== Work task ==
From the entries below, pull out each line where "akanksha" appears.

== Source records ==
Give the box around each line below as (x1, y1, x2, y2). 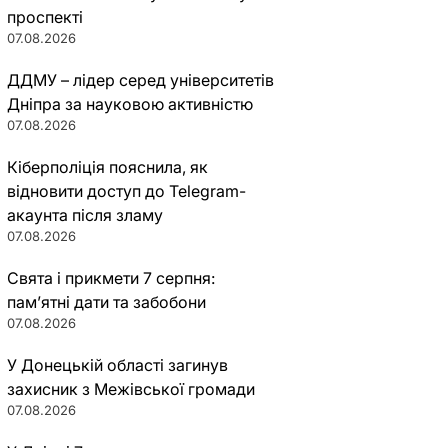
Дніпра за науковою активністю (6, 94, 253, 114)
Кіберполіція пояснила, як (6, 157, 208, 177)
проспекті (6, 7, 83, 27)
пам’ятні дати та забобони (6, 292, 206, 312)
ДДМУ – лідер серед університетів (6, 70, 274, 90)
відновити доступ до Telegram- (6, 181, 246, 201)
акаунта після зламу (6, 205, 163, 225)
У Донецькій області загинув (6, 355, 228, 375)
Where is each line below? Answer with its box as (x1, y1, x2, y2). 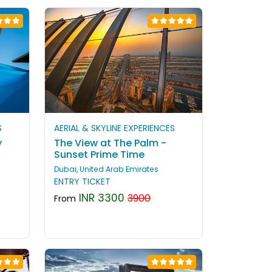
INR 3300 (76, 191, 124, 206)
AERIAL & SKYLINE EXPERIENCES (54, 122, 175, 135)
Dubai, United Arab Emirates (54, 164, 158, 175)
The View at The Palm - (54, 136, 166, 151)
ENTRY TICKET (54, 175, 110, 188)
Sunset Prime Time (54, 148, 144, 162)
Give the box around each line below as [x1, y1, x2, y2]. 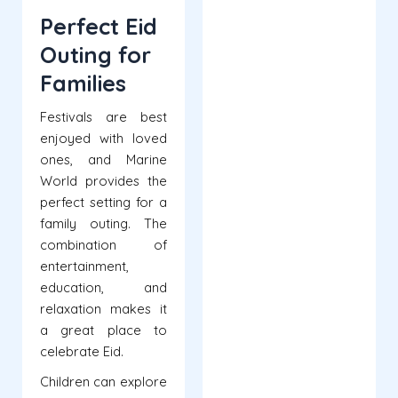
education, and [40, 279, 167, 297]
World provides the [40, 172, 167, 190]
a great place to [40, 322, 167, 339]
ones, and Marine [40, 151, 167, 169]
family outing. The [40, 215, 167, 233]
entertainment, [40, 258, 129, 275]
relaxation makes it [40, 300, 167, 318]
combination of [40, 236, 167, 254]
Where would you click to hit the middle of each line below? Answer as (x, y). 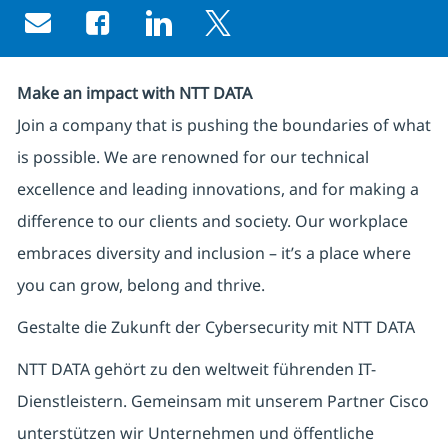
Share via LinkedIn (234, 33)
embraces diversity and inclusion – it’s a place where (213, 253)
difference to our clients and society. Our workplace (212, 221)
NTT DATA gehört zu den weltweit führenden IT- (196, 369)
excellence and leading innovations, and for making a (217, 189)
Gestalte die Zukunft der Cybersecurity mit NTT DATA (215, 327)
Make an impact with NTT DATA (134, 93)
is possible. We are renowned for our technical (192, 157)
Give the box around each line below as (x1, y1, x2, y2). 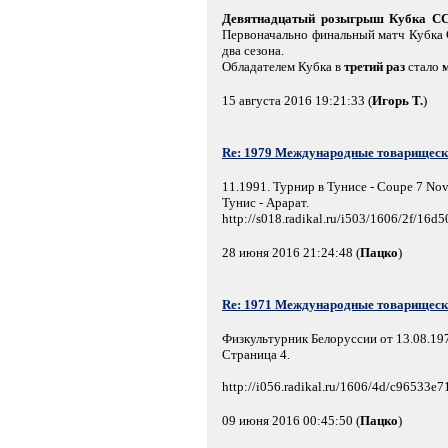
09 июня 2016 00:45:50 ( (222, 412, 360, 428)
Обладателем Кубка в (222, 58, 344, 74)
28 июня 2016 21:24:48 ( (222, 244, 360, 260)
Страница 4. (222, 346, 290, 362)
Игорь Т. (372, 92, 423, 108)
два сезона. (222, 42, 284, 58)
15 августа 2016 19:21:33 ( (222, 92, 372, 108)
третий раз (344, 58, 405, 74)
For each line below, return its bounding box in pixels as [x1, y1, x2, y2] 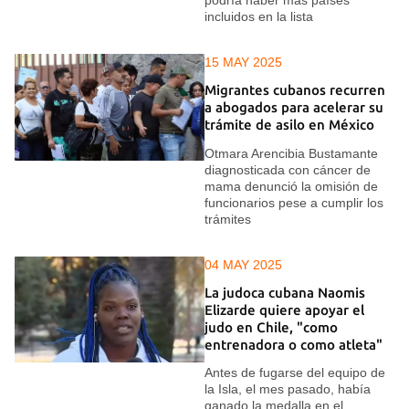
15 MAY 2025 [204, 54, 282, 69]
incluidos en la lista [204, 8, 313, 24]
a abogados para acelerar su [204, 100, 383, 116]
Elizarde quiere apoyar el [204, 301, 364, 318]
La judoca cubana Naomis [204, 284, 365, 300]
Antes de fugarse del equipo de [204, 365, 385, 381]
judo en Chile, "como [204, 319, 338, 335]
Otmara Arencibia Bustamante [204, 145, 378, 161]
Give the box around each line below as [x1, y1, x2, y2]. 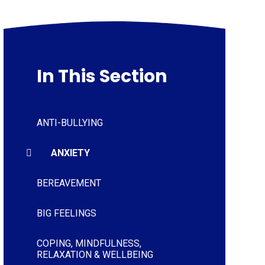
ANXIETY [50, 147, 90, 159]
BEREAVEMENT [36, 177, 101, 189]
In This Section [36, 63, 167, 89]
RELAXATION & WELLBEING [36, 248, 153, 260]
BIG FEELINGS [36, 207, 96, 219]
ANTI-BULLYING [36, 117, 103, 128]
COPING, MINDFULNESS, [36, 237, 141, 249]
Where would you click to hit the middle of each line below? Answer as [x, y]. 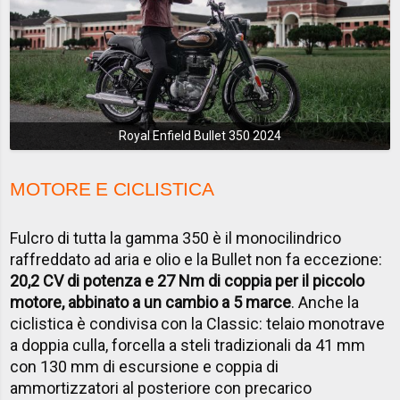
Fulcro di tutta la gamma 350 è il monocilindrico [176, 237]
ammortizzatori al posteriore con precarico [161, 387]
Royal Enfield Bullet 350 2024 [200, 136]
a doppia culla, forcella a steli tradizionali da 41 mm [188, 345]
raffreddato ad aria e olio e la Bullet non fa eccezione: [196, 259]
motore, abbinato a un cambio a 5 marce [151, 302]
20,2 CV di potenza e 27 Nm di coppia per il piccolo [187, 280]
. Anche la [325, 302]
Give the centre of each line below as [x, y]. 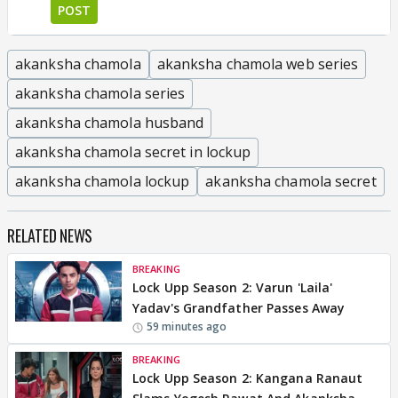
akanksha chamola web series [258, 64]
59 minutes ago [187, 326]
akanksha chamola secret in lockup [133, 152]
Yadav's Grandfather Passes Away [239, 308]
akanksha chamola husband [110, 123]
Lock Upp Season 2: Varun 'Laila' [233, 287]
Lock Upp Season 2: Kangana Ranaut [248, 378]
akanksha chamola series [100, 93]
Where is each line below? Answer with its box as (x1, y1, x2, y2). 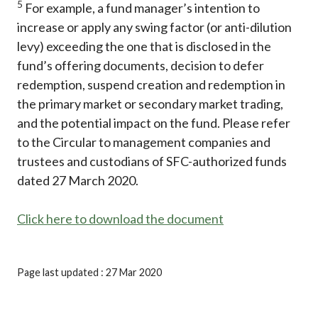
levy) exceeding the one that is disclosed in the (17, 38, 271, 55)
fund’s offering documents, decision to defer (17, 57, 264, 74)
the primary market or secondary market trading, (17, 96, 283, 112)
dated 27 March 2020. (17, 172, 138, 189)
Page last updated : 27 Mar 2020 (17, 266, 162, 279)
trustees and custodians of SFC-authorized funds (17, 153, 287, 170)
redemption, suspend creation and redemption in (17, 77, 285, 93)
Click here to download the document (17, 211, 224, 227)
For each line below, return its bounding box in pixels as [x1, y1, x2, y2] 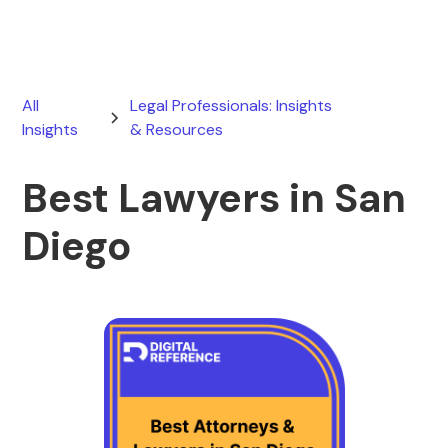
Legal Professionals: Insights [130, 95, 333, 116]
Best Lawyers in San [22, 172, 407, 224]
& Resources [130, 119, 224, 140]
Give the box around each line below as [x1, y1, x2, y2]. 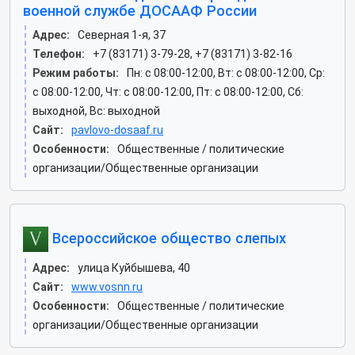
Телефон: [32, 48, 85, 60]
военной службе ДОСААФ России [23, 2, 257, 19]
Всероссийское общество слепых [48, 229, 286, 246]
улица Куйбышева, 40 [78, 261, 190, 274]
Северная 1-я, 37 [78, 29, 166, 41]
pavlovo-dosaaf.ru [71, 124, 163, 136]
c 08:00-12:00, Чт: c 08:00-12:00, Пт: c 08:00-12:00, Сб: [32, 86, 303, 98]
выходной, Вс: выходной [32, 105, 160, 117]
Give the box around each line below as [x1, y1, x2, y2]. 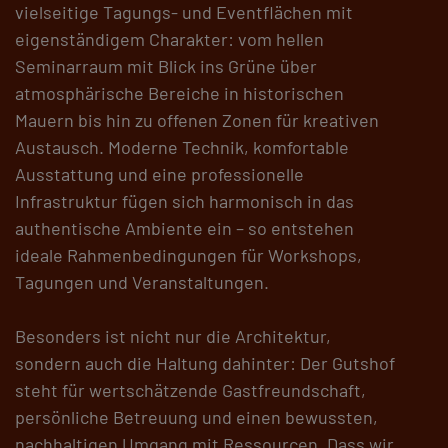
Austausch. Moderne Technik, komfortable [15, 136, 349, 159]
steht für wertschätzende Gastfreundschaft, [15, 379, 366, 402]
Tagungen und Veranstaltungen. [15, 271, 269, 294]
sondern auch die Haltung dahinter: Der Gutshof [15, 352, 395, 375]
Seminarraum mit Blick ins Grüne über [15, 55, 317, 78]
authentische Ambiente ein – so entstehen [15, 217, 354, 240]
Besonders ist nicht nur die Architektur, [15, 325, 331, 348]
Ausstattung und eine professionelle [15, 163, 304, 186]
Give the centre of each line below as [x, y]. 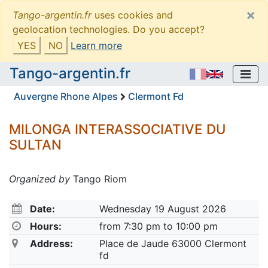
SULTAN [35, 144]
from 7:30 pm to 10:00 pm [158, 226]
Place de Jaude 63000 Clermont [173, 243]
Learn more [96, 45]
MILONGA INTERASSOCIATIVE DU [118, 129]
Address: [52, 243]
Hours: [46, 226]
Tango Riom [98, 179]
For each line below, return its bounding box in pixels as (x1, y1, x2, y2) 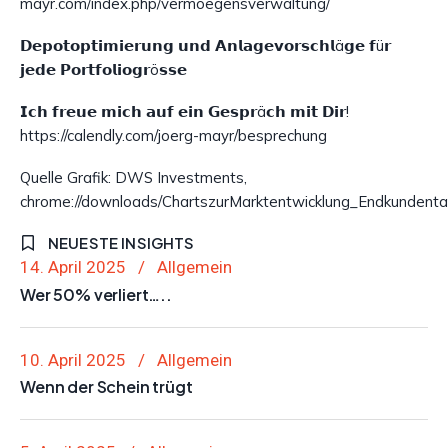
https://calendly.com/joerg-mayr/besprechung (20, 125, 327, 145)
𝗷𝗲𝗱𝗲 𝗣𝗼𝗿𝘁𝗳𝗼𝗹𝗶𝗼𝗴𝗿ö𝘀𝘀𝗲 (20, 59, 187, 79)
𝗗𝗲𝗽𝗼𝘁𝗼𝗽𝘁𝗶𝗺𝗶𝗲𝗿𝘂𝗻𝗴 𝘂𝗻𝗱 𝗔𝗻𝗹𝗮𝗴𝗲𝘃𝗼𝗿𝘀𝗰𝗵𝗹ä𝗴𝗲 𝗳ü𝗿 (20, 35, 391, 55)
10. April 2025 (20, 349, 126, 370)
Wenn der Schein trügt (20, 376, 193, 398)
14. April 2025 (20, 256, 126, 277)
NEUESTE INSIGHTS (48, 232, 195, 252)
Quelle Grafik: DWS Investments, (20, 167, 247, 187)
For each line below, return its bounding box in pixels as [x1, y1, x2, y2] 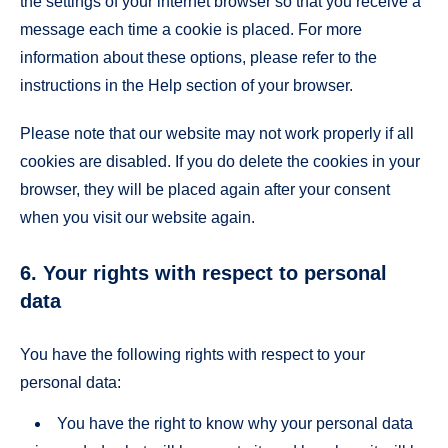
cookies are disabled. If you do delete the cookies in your [20, 153, 420, 171]
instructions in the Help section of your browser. [20, 76, 353, 94]
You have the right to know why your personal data [57, 414, 413, 432]
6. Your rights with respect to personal [20, 262, 387, 285]
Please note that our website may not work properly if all [20, 125, 414, 143]
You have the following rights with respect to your [20, 346, 365, 364]
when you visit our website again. [20, 209, 255, 227]
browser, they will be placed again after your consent [20, 181, 390, 199]
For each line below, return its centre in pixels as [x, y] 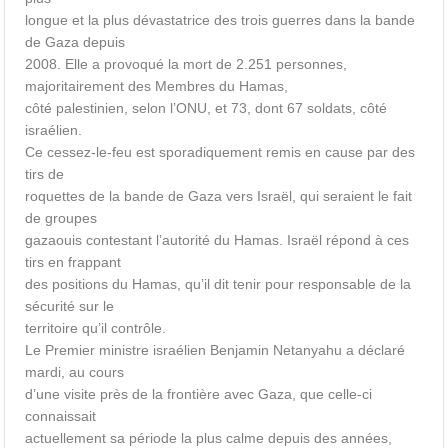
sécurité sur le [70, 306]
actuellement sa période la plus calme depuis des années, [209, 438]
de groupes [61, 218]
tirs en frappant [73, 262]
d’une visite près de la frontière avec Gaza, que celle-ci [199, 394]
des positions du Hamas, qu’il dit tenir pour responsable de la [218, 284]
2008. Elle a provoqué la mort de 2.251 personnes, [186, 64]
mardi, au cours [75, 372]
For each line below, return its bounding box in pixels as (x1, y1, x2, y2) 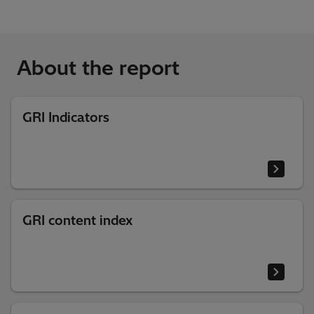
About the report (17, 55, 179, 81)
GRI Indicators (22, 109, 109, 126)
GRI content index (22, 212, 132, 229)

== Your solution ==
akanksha chamola web series [258, 64]
akanksha chamola secret in lockup [133, 152]
akanksha chamola husband [110, 123]
akanksha chamola series [100, 93]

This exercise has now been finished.